I use Stylus Studio Enterprise 2010 for most of my work but the Andrew's stylesheet would not work although I tried adding the standalone attribute to the output element and supplied the path to the source file in the param in the stylesheet.

The transformation could not get beyond the initial look at the source file; error message something to the effect, something not allowed in the prolog.

So, downloaded Kernow using Java Web Start option.  Pretty excited when I got an XML output but discovered that the file rearranged output so that the root element and its close were jumbled within the file rendering it corrupted beyond reasonable repair.

Looking again at the page, http://andrewjwelch.com/code/xslt/csv/csv-to-xml_v2.html 
I took note of the sentence:

"If this transform fails for a valid CSV file, let me know!"

So, I examined the source CSV file and saw cell content that could be the source of the problems.  For example, quotations characters of reviews of an ebook within a cell that also included content not within the quotation characters.  E.g., quote within quotation characters followed by a punctuation character (not ascii) and source of quote, eg, publication name, maybe an author.

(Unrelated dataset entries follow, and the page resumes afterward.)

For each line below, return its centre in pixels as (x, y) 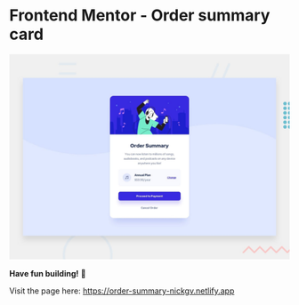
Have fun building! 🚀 (48, 274)
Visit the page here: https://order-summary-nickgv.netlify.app (122, 291)
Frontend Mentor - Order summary (140, 16)
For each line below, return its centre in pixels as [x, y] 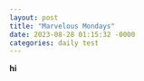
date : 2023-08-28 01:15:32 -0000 [72, 34]
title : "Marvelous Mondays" [62, 26]
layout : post [34, 18]
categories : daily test [54, 43]
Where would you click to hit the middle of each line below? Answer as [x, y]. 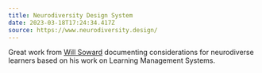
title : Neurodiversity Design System [71, 15]
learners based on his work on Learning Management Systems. [112, 60]
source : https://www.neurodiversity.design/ [83, 30]
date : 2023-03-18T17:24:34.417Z [62, 23]
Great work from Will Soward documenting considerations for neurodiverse [131, 53]
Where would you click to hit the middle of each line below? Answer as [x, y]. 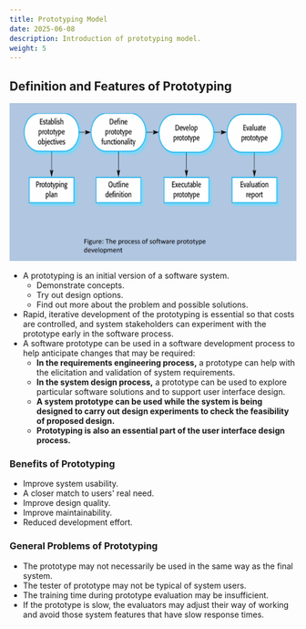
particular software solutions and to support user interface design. [161, 391]
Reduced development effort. [78, 522]
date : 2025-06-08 [42, 29]
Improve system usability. [71, 484]
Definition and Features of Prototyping [121, 86]
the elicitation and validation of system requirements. [136, 372]
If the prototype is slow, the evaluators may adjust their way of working [156, 604]
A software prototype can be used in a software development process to [159, 343]
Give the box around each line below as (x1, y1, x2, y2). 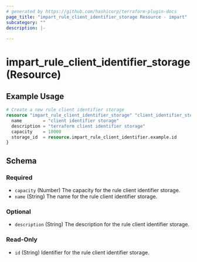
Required (6, 173, 33, 182)
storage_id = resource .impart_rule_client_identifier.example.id (11, 134, 177, 140)
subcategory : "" (6, 19, 46, 25)
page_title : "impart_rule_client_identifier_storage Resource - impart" (6, 14, 188, 20)
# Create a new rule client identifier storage (6, 107, 125, 113)
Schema (6, 156, 37, 166)
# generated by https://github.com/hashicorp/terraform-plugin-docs (6, 8, 177, 15)
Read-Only (6, 236, 38, 244)
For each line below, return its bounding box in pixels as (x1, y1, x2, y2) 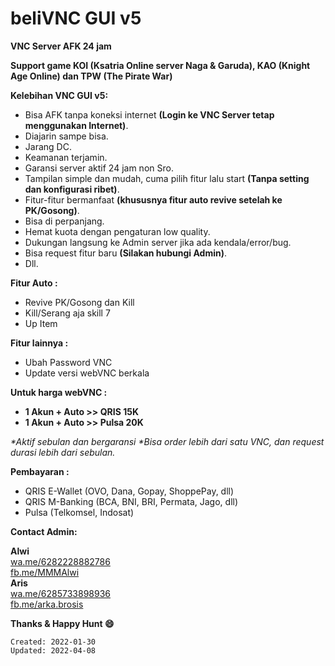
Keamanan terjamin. (24, 151, 108, 163)
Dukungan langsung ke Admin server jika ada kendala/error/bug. (24, 236, 292, 248)
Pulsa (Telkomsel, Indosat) (24, 506, 135, 518)
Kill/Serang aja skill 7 (24, 307, 111, 319)
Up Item (24, 317, 58, 329)
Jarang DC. (24, 140, 72, 152)
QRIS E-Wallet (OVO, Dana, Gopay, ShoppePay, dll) (24, 485, 235, 497)
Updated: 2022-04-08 (10, 645, 97, 656)
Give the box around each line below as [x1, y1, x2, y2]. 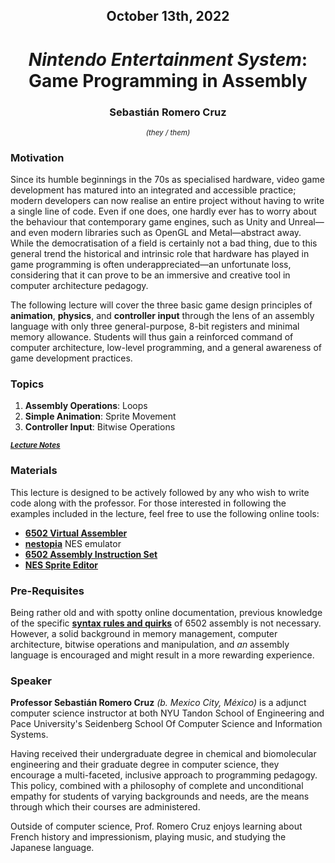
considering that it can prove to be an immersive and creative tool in [10, 269, 291, 281]
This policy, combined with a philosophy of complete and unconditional [10, 780, 304, 792]
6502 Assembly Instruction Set [24, 548, 158, 560]
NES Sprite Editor [24, 559, 99, 571]
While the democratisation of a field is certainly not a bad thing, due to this [10, 237, 318, 249]
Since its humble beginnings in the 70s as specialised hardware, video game [10, 174, 325, 186]
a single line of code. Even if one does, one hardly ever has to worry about [10, 205, 317, 218]
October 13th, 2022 [106, 8, 230, 25]
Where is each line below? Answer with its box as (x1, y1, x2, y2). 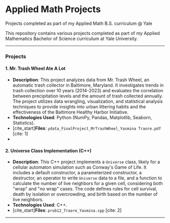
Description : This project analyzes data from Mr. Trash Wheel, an (12, 77, 149, 83)
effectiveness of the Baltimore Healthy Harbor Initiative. (12, 109, 129, 115)
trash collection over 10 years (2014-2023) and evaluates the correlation (12, 88, 163, 94)
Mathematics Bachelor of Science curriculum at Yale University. (5, 35, 138, 42)
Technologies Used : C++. (12, 202, 67, 208)
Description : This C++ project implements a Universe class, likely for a (12, 159, 160, 165)
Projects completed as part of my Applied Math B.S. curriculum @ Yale (5, 20, 153, 26)
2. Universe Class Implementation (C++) (5, 147, 92, 154)
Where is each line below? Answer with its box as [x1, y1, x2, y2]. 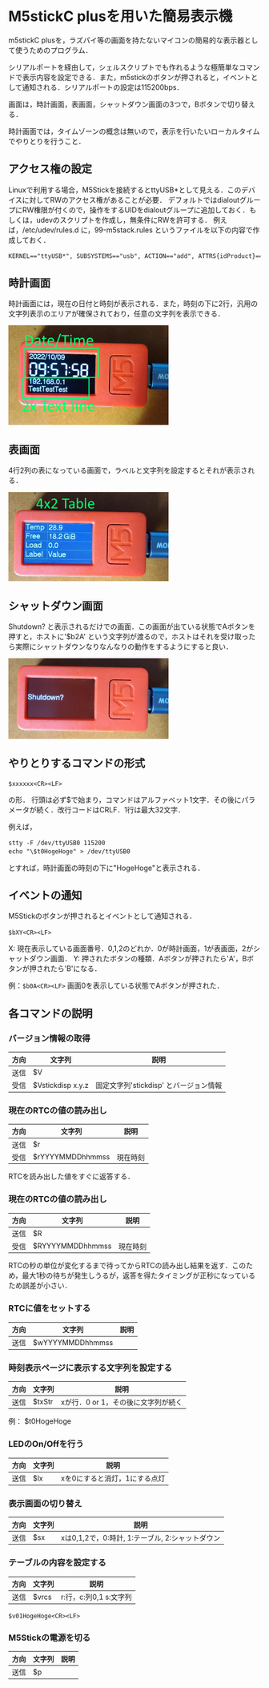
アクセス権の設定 [8, 162, 92, 176]
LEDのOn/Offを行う [8, 1439, 84, 1450]
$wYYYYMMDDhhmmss [33, 1337, 114, 1347]
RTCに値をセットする [8, 1303, 91, 1314]
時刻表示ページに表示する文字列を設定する [8, 1362, 172, 1373]
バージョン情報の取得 [8, 1033, 90, 1044]
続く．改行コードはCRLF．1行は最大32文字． [35, 804, 186, 814]
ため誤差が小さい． [8, 1281, 72, 1291]
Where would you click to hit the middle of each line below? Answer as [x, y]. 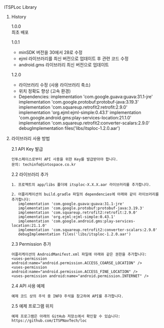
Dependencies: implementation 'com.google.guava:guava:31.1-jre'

Not looking for a solution but better understanding of what valid CSV is.  Impressed with Kernow, very nice, easy to use application.  It is easy for me to use a Stylus Studio utility to do the transformation but had hoped that I could create a work flow for libraries that would not require it.  A library application freely available to libraries offers a very useful XSLT tool and includes latest version of Saxon along with some default processor and .NET options.

In particular, I would like to know if valid CSV includes the notion of regular cell size or length perhaps.  More generally, what approaches might one take if CSV source is as untidy as I expect would be received from most publishers?  Is this truly a dead end for me?


Dana Pearson